**Stored data**
+++++
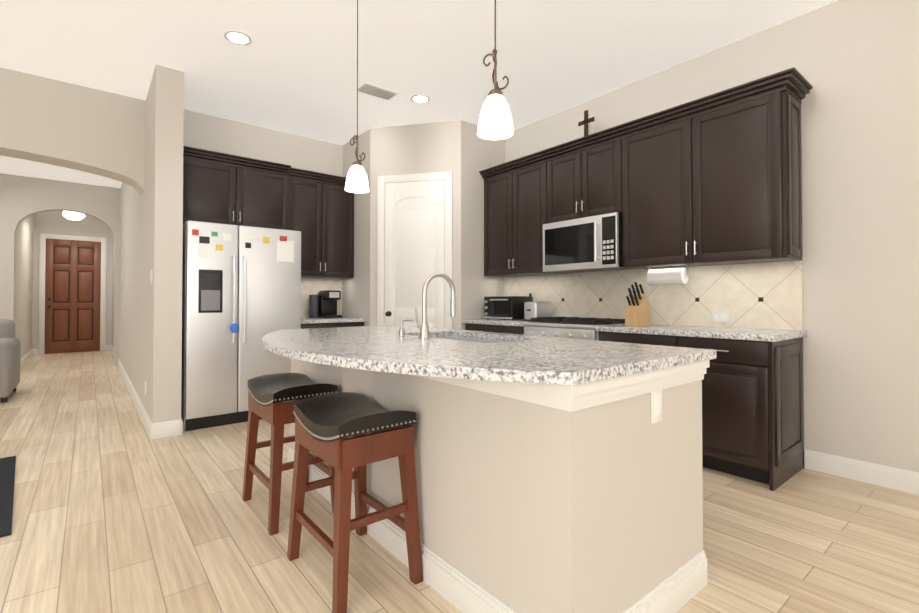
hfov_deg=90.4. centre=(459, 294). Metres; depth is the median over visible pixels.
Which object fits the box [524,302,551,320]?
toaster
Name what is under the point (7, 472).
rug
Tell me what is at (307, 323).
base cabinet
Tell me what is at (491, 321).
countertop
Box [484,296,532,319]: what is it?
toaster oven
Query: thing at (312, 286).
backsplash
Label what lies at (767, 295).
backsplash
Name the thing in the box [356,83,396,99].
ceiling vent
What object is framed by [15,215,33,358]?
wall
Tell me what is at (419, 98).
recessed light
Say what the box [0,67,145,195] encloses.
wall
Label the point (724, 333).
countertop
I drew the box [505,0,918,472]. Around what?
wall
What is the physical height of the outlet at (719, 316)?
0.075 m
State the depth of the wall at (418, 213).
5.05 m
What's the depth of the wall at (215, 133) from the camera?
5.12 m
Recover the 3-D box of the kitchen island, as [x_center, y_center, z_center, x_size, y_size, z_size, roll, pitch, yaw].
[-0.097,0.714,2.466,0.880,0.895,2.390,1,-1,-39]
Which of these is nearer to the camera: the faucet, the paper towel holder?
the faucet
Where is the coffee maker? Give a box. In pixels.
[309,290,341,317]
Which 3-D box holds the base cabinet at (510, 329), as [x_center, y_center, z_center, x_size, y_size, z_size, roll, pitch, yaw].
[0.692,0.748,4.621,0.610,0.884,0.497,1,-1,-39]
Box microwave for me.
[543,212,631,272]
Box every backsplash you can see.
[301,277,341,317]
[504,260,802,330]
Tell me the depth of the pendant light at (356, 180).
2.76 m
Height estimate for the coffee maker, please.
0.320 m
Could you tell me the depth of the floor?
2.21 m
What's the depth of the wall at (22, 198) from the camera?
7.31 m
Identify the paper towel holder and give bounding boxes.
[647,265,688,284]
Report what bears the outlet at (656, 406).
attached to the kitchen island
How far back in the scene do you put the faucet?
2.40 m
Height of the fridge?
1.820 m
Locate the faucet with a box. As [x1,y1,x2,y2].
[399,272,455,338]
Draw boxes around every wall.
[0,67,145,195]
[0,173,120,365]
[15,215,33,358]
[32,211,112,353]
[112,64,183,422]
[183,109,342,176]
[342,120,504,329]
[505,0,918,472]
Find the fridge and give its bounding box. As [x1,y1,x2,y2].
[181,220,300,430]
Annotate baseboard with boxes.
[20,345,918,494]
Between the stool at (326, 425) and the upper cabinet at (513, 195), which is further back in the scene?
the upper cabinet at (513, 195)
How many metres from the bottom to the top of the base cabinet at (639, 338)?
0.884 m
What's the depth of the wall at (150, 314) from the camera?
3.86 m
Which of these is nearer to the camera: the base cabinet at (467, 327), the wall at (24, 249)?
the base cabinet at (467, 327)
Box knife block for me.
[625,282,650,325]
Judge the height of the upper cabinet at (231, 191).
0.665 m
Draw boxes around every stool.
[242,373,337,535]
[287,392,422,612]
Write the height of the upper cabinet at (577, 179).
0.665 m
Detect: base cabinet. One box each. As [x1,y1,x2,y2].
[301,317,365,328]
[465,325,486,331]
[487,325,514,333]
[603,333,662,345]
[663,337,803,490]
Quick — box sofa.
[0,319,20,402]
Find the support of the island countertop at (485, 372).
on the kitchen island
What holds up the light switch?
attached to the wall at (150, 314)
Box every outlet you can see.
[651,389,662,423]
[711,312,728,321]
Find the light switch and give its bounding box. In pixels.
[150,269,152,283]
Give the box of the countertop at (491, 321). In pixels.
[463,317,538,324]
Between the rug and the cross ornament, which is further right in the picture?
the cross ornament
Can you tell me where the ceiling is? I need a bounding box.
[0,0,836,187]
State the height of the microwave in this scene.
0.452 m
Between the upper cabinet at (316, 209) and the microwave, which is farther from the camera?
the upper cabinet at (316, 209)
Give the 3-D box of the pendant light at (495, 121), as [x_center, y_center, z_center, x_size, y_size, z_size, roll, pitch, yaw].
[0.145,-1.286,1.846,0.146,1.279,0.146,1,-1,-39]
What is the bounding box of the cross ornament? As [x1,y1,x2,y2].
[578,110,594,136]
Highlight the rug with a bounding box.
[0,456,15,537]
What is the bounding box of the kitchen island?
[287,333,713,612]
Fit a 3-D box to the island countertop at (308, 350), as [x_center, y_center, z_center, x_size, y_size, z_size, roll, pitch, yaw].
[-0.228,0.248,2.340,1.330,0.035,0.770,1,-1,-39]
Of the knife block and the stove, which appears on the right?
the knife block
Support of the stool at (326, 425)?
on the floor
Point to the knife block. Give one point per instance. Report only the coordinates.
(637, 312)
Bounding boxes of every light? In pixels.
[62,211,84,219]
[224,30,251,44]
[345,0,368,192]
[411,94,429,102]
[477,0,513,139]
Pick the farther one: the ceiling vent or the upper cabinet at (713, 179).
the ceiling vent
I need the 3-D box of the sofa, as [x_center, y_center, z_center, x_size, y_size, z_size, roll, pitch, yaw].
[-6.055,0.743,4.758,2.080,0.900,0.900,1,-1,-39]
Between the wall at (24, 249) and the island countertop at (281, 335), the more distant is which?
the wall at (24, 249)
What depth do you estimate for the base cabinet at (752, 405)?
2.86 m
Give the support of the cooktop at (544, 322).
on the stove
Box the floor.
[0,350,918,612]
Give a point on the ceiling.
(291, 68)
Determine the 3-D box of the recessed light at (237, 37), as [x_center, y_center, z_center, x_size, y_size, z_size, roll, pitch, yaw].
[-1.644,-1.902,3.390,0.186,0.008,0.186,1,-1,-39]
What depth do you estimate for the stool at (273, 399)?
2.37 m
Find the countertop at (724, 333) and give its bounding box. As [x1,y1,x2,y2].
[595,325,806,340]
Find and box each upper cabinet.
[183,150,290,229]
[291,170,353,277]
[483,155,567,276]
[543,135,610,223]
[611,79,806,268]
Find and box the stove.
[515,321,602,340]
+++++
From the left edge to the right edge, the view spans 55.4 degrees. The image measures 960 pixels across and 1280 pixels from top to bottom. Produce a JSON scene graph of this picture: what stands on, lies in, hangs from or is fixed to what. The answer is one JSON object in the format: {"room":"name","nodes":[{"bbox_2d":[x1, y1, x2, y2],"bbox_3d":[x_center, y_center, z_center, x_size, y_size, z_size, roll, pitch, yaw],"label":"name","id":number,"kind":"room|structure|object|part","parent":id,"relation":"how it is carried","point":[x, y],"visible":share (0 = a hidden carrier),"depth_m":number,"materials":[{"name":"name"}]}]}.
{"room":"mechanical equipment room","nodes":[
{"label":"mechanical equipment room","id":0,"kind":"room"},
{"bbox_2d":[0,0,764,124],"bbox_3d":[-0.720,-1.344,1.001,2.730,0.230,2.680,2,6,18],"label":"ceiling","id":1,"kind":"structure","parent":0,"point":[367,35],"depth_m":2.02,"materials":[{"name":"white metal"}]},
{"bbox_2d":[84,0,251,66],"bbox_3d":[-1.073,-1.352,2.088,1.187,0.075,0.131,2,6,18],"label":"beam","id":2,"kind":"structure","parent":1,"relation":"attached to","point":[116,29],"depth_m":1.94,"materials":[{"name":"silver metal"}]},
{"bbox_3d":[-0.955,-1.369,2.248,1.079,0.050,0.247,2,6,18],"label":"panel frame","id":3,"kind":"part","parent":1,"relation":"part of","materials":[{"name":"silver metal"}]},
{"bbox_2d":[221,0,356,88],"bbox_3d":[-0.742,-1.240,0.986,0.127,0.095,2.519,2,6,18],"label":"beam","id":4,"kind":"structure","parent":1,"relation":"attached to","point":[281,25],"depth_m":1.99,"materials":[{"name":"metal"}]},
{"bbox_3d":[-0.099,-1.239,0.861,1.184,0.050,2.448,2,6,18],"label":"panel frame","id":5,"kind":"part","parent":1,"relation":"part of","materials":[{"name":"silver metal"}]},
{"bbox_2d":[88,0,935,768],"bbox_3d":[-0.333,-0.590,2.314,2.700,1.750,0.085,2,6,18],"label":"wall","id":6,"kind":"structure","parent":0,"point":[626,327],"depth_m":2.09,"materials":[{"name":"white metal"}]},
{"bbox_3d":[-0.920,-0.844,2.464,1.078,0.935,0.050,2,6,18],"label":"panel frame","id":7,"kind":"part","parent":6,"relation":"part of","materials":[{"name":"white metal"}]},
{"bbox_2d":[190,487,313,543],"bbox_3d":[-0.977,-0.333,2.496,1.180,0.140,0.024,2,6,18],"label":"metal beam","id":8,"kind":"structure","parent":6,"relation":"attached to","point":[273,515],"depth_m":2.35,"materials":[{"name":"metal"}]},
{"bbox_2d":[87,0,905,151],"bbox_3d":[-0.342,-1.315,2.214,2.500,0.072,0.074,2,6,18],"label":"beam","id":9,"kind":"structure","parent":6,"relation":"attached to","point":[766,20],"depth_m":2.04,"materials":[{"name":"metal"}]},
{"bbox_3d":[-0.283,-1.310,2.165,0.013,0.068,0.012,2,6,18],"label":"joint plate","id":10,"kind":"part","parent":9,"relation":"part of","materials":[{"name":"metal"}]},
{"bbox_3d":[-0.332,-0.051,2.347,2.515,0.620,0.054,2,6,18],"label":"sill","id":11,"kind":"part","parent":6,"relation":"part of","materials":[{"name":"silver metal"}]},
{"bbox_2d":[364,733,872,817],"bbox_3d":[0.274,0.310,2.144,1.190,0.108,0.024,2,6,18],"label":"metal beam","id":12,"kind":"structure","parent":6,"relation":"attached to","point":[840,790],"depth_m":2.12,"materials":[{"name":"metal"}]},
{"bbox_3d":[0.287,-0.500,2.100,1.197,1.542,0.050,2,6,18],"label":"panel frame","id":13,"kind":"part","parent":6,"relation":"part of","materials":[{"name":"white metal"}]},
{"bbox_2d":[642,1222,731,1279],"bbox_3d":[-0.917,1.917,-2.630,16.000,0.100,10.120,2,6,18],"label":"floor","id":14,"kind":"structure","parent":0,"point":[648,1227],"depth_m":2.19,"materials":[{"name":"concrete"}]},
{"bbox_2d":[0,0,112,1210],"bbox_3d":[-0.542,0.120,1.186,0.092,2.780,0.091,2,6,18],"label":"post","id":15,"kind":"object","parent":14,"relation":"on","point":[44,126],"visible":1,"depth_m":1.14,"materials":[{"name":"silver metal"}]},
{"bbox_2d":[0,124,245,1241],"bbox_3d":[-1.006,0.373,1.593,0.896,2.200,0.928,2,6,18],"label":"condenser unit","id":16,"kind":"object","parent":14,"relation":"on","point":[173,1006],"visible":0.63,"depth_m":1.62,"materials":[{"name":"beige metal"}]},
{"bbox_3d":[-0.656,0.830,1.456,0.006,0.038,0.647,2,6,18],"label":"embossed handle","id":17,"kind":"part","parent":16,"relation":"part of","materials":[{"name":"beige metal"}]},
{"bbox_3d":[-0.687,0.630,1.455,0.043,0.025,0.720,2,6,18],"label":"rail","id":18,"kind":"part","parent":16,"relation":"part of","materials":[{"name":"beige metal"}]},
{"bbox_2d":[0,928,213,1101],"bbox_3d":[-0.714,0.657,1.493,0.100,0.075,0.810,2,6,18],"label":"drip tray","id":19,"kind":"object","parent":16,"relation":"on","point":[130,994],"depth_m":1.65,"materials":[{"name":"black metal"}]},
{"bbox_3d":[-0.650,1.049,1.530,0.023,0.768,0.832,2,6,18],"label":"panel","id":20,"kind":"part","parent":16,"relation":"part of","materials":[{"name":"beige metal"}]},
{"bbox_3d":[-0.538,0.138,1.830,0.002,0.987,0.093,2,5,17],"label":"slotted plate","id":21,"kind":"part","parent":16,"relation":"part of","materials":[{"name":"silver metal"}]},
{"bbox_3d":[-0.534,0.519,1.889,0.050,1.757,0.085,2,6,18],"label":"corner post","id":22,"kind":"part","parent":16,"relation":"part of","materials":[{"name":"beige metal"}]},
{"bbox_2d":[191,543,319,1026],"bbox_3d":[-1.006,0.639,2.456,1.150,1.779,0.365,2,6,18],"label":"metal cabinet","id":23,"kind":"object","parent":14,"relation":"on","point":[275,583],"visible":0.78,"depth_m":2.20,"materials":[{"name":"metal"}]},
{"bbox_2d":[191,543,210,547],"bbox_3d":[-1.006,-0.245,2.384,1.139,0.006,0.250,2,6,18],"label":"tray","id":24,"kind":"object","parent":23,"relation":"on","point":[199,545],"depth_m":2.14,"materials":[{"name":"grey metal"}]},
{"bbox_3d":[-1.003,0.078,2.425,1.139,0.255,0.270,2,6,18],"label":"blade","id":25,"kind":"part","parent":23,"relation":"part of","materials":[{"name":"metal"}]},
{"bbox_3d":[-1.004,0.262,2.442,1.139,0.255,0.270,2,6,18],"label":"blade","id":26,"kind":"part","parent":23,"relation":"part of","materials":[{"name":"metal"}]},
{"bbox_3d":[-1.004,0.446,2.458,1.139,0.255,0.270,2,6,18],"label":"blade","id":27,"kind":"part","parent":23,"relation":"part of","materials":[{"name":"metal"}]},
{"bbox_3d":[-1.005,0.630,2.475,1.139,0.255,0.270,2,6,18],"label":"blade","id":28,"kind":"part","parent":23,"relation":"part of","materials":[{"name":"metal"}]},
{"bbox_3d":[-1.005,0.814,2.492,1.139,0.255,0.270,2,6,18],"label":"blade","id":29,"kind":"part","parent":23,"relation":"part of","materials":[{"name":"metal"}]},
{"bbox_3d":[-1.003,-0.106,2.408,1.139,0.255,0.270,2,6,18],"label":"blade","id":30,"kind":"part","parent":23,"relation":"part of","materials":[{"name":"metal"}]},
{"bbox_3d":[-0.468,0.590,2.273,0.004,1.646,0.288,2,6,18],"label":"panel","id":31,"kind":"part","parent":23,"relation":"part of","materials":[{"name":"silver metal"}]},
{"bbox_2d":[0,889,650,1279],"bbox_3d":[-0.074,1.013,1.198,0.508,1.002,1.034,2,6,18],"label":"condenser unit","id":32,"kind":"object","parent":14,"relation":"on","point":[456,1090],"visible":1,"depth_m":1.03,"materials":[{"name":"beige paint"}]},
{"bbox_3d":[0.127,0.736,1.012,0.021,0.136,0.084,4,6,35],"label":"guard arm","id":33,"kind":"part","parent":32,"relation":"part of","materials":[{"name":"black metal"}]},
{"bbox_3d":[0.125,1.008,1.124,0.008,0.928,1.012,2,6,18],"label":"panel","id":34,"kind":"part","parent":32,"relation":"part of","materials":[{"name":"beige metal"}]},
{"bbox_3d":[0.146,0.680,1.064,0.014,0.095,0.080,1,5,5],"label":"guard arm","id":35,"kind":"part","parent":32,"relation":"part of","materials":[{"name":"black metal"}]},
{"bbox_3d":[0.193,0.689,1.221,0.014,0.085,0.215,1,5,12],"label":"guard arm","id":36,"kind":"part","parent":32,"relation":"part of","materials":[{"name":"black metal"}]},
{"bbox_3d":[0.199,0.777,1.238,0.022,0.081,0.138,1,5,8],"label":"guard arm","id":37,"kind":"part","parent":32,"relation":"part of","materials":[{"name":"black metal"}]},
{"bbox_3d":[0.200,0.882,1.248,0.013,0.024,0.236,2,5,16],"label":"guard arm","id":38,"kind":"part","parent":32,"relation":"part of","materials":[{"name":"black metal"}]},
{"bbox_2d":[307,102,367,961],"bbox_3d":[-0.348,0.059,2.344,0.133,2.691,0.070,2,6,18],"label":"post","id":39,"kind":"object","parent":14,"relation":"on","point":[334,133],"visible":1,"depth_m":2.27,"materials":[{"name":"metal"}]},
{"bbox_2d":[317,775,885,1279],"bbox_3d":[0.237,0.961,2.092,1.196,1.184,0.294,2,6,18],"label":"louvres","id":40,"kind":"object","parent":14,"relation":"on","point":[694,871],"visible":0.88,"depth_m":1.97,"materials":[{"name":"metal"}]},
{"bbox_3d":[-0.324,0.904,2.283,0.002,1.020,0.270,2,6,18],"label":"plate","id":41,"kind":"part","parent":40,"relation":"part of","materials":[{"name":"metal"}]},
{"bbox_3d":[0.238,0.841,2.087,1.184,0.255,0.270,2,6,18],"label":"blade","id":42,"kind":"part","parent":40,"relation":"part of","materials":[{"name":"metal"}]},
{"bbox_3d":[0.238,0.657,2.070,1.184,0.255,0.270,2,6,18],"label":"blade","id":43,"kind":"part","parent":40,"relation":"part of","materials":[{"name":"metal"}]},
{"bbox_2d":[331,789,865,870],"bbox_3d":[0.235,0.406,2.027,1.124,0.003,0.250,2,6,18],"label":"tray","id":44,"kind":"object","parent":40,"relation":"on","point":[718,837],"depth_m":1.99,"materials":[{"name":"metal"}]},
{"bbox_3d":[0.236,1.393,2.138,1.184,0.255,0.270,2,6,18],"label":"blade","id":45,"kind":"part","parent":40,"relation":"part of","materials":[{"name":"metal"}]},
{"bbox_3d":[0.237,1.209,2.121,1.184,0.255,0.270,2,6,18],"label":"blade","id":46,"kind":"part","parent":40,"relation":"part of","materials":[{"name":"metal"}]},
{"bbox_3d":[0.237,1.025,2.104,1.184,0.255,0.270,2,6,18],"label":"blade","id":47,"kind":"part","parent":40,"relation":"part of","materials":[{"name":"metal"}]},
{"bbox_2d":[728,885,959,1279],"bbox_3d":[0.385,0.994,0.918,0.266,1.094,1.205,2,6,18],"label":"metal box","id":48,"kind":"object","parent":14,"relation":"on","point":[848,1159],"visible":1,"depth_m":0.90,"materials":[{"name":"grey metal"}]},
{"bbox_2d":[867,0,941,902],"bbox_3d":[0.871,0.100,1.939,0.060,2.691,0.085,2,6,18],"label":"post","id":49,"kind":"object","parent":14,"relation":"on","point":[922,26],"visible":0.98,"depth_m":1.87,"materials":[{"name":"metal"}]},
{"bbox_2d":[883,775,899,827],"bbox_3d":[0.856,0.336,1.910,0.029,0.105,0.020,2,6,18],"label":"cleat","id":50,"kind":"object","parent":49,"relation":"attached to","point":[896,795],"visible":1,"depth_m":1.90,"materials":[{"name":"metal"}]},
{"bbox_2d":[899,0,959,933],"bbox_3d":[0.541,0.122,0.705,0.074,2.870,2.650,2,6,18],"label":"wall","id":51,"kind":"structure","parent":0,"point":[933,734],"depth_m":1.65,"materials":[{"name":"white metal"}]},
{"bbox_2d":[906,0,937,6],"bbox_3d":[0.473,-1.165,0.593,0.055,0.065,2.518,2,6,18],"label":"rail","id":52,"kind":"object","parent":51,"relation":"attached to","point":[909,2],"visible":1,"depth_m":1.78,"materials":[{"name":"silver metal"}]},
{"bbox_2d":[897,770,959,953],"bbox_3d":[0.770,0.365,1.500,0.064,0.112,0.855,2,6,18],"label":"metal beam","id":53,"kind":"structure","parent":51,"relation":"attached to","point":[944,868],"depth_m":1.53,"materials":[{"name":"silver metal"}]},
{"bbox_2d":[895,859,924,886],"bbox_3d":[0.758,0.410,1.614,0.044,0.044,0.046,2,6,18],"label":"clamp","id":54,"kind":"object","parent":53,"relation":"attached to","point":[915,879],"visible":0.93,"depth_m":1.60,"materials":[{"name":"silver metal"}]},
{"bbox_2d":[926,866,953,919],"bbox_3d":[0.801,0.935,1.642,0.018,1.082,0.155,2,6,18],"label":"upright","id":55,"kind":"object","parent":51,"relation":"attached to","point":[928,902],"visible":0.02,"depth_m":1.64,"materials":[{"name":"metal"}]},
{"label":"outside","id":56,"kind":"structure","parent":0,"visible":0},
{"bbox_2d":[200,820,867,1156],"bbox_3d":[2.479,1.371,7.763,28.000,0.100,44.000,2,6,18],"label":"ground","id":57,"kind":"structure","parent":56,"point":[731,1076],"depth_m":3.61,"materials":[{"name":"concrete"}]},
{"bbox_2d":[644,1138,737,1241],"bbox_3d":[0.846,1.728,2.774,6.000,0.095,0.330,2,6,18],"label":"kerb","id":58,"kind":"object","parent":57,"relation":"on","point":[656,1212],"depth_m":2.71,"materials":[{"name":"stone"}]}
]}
+++++
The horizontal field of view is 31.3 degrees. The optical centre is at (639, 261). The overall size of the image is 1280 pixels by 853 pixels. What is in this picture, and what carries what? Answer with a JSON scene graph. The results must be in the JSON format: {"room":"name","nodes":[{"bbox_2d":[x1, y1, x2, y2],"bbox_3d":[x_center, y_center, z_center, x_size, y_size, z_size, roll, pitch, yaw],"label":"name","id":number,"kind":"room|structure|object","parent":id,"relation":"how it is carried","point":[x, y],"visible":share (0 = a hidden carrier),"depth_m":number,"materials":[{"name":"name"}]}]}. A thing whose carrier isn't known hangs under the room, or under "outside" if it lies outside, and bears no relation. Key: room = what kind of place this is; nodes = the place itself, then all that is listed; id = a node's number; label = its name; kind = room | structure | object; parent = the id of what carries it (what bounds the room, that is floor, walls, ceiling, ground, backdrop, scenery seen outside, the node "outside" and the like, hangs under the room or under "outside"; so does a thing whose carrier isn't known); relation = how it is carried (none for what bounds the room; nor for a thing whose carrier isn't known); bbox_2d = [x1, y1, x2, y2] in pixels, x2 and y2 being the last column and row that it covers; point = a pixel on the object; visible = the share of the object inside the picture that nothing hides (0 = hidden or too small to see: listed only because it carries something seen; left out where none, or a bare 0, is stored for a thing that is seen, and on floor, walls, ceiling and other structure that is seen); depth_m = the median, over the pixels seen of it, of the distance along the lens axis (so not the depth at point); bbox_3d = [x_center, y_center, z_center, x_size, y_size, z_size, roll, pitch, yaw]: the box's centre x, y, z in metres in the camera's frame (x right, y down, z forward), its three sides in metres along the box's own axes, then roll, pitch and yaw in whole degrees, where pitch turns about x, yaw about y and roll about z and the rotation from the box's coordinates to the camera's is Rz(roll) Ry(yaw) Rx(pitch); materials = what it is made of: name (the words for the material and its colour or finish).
+++++
Once you have identified the lines above that contain "centre", copy each of them.

**Solution for this exercise**
hfov_deg=90.4. centre=(459, 294). Metres; depth is the median over visible pixels.
The horizontal field of view is 31.3 degrees. The optical centre is at (639, 261). The overall size of the image is 1280 pixels by 853 pixels. What is in this picture, and what carries what? Answer with a JSON scene graph. The results must be in the JSON format: {"room":"name","nodes":[{"bbox_2d":[x1, y1, x2, y2],"bbox_3d":[x_center, y_center, z_center, x_size, y_size, z_size, roll, pitch, yaw],"label":"name","id":number,"kind":"room|structure|object","parent":id,"relation":"how it is carried","point":[x, y],"visible":share (0 = a hidden carrier),"depth_m":number,"materials":[{"name":"name"}]}]}. A thing whose carrier isn't known hangs under the room, or under "outside" if it lies outside, and bears no relation. Key: room = what kind of place this is; nodes = the place itself, then all that is listed; id = a node's number; label = its name; kind = room | structure | object; parent = the id of what carries it (what bounds the room, that is floor, walls, ceiling, ground, backdrop, scenery seen outside, the node "outside" and the like, hangs under the room or under "outside"; so does a thing whose carrier isn't known); relation = how it is carried (none for what bounds the room; nor for a thing whose carrier isn't known); bbox_2d = [x1, y1, x2, y2] in pixels, x2 and y2 being the last column and row that it covers; point = a pixel on the object; visible = the share of the object inside the picture that nothing hides (0 = hidden or too small to see: listed only because it carries something seen; left out where none, or a bare 0, is stored for a thing that is seen, and on floor, walls, ceiling and other structure that is seen); depth_m = the median, over the pixels seen of it, of the distance along the lens axis (so not the depth at point); bbox_3d = [x_center, y_center, z_center, x_size, y_size, z_size, roll, pitch, yaw]: the box's centre x, y, z in metres in the camera's frame (x right, y down, z forward), its three sides in metres along the box's own axes, then roll, pitch and yaw in whole degrees, where pitch turns about x, yaw about y and roll about z and the rotation from the box's coordinates to the camera's is Rz(roll) Ry(yaw) Rx(pitch); materials = what it is made of: name (the words for the material and its colour or finish).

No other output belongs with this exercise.